Model refinement and molecular docking of the vaccine candidate peptide
The refinement process has performed for the predicted model using the GalaxyWeb server. In this process, the server refined the secondary structure elements like; loop regions and side chains based on several factors containing similarity score (GDT-HA), clash score, RMSD, and MolProbity. The global distance test (GDT_TS) is a measure of similarity between two protein structures with known amino acid correspondences with a different tertiary structure. The GDT-HA is a high accuracy version of GDT_TS which selects smaller cut-off distances that were half of the size of GDT_TS and thus is more rigorous. The root-mean-square deviation (RMSD) is the average distance between backbone atoms in the protein structure. The MolProbity score reflects the crystallographic resolution. A structure with a numerically lower MolProbity score than its actual crystallographic resolution is, quality-wise, better than the average structure at that resolution. This Table presented the GalaxyWeb server as a result of the refinement process for the 3D predicted model of the proposed vaccine. Table 4 shows the five suggested refined models. The first presented model with GDT-HA and RMSD of 0.8951 and 0.542 selected for further considerations. However, the clash score for the chosen model was 33.6, reported score for the initial model was about 24.1. The Rama favored scores was the other score that indicates the percentage of the residues in the most favored regions of the Ramachandran plot. This score changed from 64.2 to 84.4, simultaneously for the refined model in comparison to the initial model.
Moreover, the geometric quality of the refined model has evaluated using the Ramachandran plot by the PROCHECK server. The quality of the predicted model was investigated before refinement and after the refinement process.
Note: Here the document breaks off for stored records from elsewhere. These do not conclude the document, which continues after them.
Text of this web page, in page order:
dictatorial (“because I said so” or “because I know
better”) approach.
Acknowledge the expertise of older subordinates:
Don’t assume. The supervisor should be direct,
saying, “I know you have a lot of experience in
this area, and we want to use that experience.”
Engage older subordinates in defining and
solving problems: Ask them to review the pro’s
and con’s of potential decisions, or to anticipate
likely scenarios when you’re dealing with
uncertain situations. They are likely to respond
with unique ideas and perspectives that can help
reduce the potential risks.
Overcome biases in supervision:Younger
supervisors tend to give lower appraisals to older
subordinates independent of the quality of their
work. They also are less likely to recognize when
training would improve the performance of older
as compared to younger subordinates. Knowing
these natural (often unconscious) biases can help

Fig. 6 A shows the main Ramachandran plot for the 3D model before the refining process. Also, the Ramachandran plot for the refined model has shown in Fig. 6 B. The Ramachandran plot results of the initial structure of the designed vaccine included 59.1% in most favored regions while these proportions in the refined model were 78.7% that confirmed the refining process.
Furthermore, to validate the binding affinity and interaction of the peptide vaccine with TLR3, TLR4, MHC I, and MHC II molecules, the molecular docking process has been performed in the antibody-mode of the Cluspro 2.0 server. Results of docking scores in the antibody-mode included the lowest energy of -434.3, -515.1, -602.1, and -567.3 Kcal.mol-1 for MHC I, MHC II, TLR3, and TLR4, respectively (Table 5). Also, this server predicted a 3D structure for the docked molecules models (Fig. 7).
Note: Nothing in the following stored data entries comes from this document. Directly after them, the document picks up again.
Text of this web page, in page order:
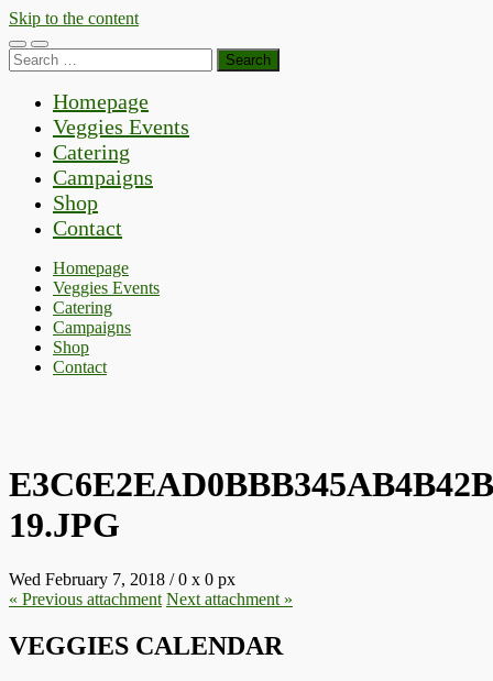
Skip to the content
Toggle
mobile
Toggle
search
Search
for:
Homepage
Veggies Events
Catering
Campaigns
Shop
Contact
Homepage
Veggies Events
Catering
Campaigns
Shop
Contact
19.JPG
Wed February 7, 2018 /0 x 0 px
« Previous attachment Next attachment »
VEGGIES CALENDAR

Back translation, codon optimization, and in silico cloning the candidate protein
While the bioinformatic and biochemical analysis was done on the constructed peptide vaccine, the amino acid sequence should be back-translated into nucleotide sequence and then inserted into an expression vector for expression in the bacterial system or other expression systems. For this goal, at first, the final amino acid sequence of peptide vaccine converted to nucleotide sequence using Snap-Gene 3.2.1 offline software. The nucleotide sequence was then optimized for codon usage in E. coli using the jcat server. For the next step, the restriction enzyme recognition site and polyhistidine tag added to the optimized nucleotide sequence. Also, the ORF frames for considering correct protein expression performed using the Snapp-Gene 3.2.1 software. Finally, the cloning of the nucleotide sequence into the PET 21 expression vector has simulated by using Snapp-Gene 3.2.1 offline software (Fig. 8).